◆ YOUR ASSIGNMENT:
The lines to copy run from the one containing "fake orders." to the very end of the records; give them exactly, and only them, without pictures.

◆ DATA FOR ANALYSIS:
▬▬▬▬▬▬
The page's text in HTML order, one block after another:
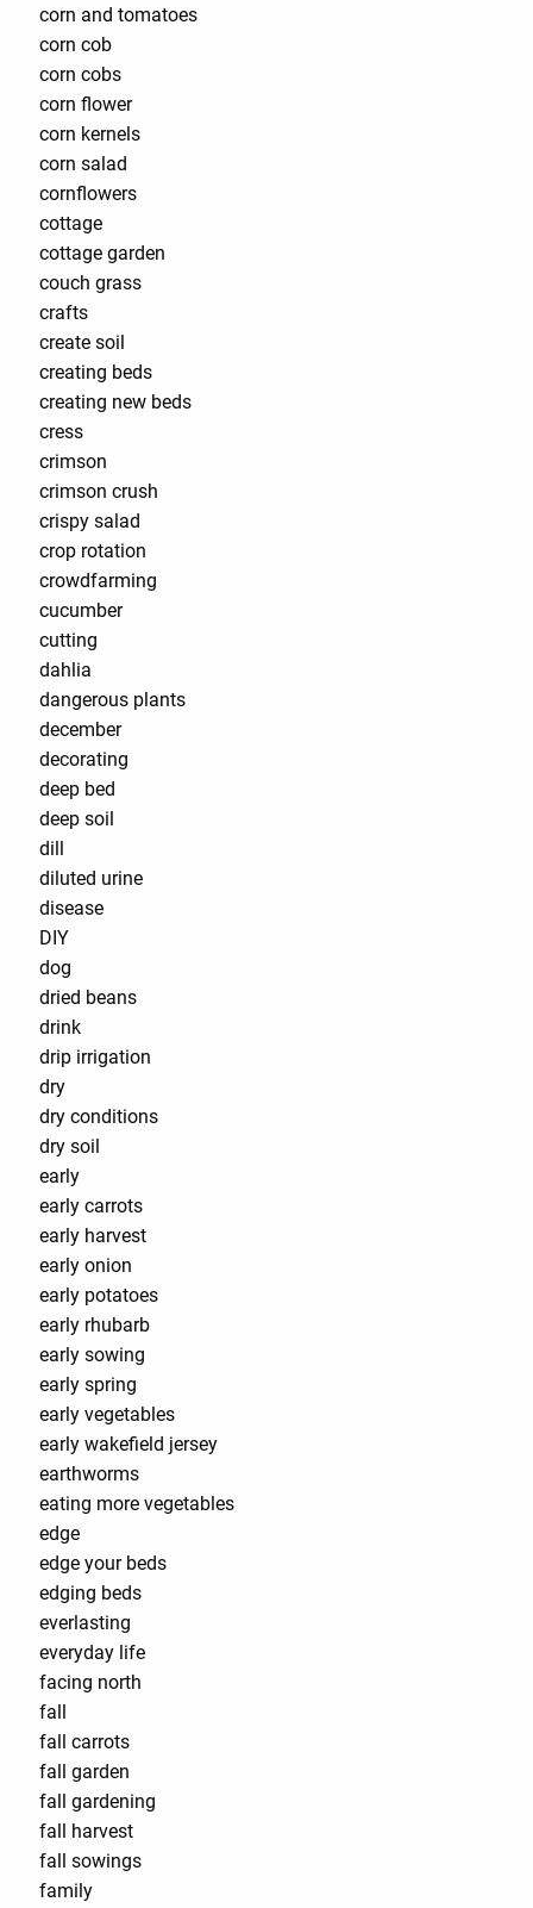
corn and tomatoes
corn cob
corn cobs
corn flower
corn kernels
corn salad
cornflowers
cottage
cottage garden
couch grass
crafts
create soil
creating beds
creating new beds
cress
crimson
crimson crush
crispy salad
crop rotation
crowdfarming
cucumber
cutting
dahlia
dangerous plants
december
decorating
deep bed
deep soil
dill
diluted urine
disease
DIY
dog
dried beans
drink
drip irrigation
dry
dry conditions
dry soil
early
early carrots
early harvest
early onion
early potatoes
early rhubarb
early sowing
early spring
early vegetables
early wakefield jersey
earthworms
eating more vegetables
edge
edge your beds
edging beds
everlasting
everyday life
facing north
fall
fall carrots
fall garden
fall gardening
fall harvest
fall sowings
family
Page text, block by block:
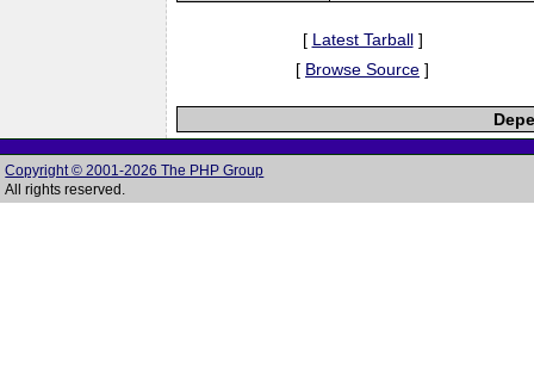
[ Latest Tarball]
[ Browse Source ]
Copyright © 2001-2026 The PHP Group
All rights reserved.
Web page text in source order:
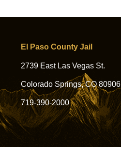
El Paso County Jail
2739 East Las Vegas St.
Colorado Springs, CO 80906
719-390-2000
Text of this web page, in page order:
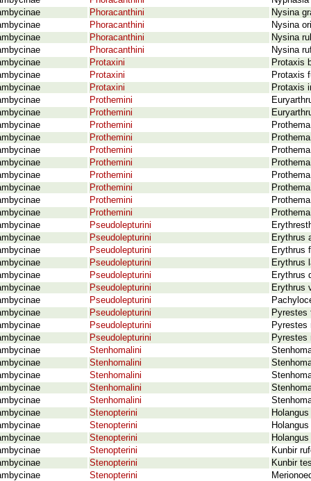
Phoracanthini
Nysina
Phoracanthini
Nysina
Phoracanthini
Nysina
Phoracanthini
Nysina
Protaxini
Protaxis
Protaxini
Protaxis
Protaxini
Protaxis
Prothemini
Prothemini
Prothemini
Prothemini
Prothemini
Prothemini
Prothemini
Prothemini
Prothemini
Prothemini
Pseudolepturini
Pseudolepturini
Erythrus
Pseudolepturini
Erythrus
Pseudolepturini
Erythrus
Pseudolepturini
Erythrus
Pseudolepturini
Erythrus
Pseudolepturini
Pseudolepturini
Pyrestes
Pseudolepturini
Pyrestes
Pseudolepturini
Pyrestes
Stenhomalini
Stenhomalini
Stenhomalini
Stenhomalini
Stenhomalini
Stenopterini
Stenopterini
Stenopterini
Stenopterini
Kunbir
Stenopterini
Kunbir
Stenopterini
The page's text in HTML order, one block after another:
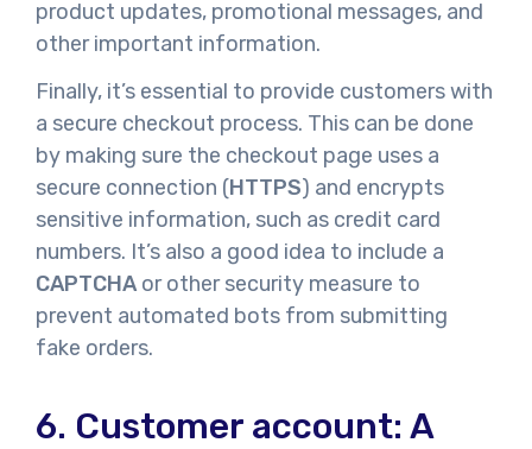
product updates, promotional messages, and
other important information.
Finally, it’s essential to provide customers with
a secure checkout process. This can be done
by making sure the checkout page uses a
secure connection (HTTPS) and encrypts
sensitive information, such as credit card
numbers. It’s also a good idea to include a
CAPTCHA or other security measure to
prevent automated bots from submitting
fake orders.
6. Customer account: A
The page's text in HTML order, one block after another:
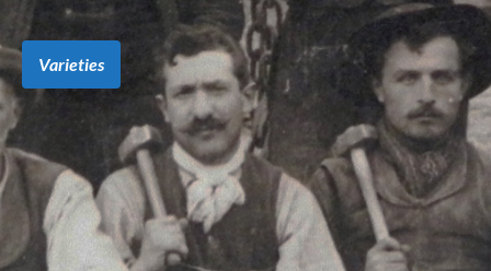
Varieties
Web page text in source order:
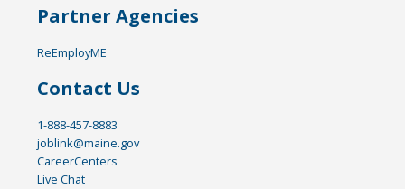
Partner Agencies
ReEmployME
Contact Us
1-888-457-8883
joblink@maine.gov
CareerCenters
Live Chat
▬▬▬▬▬▬
◆ WRITTEN ANSWER:
fake orders.
6. Customer account: A
The page's text in HTML order, one block after another:
Varieties
Web page text in source order:
Partner Agencies
ReEmployME
Contact Us
1-888-457-8883
joblink@maine.gov
CareerCenters
Live Chat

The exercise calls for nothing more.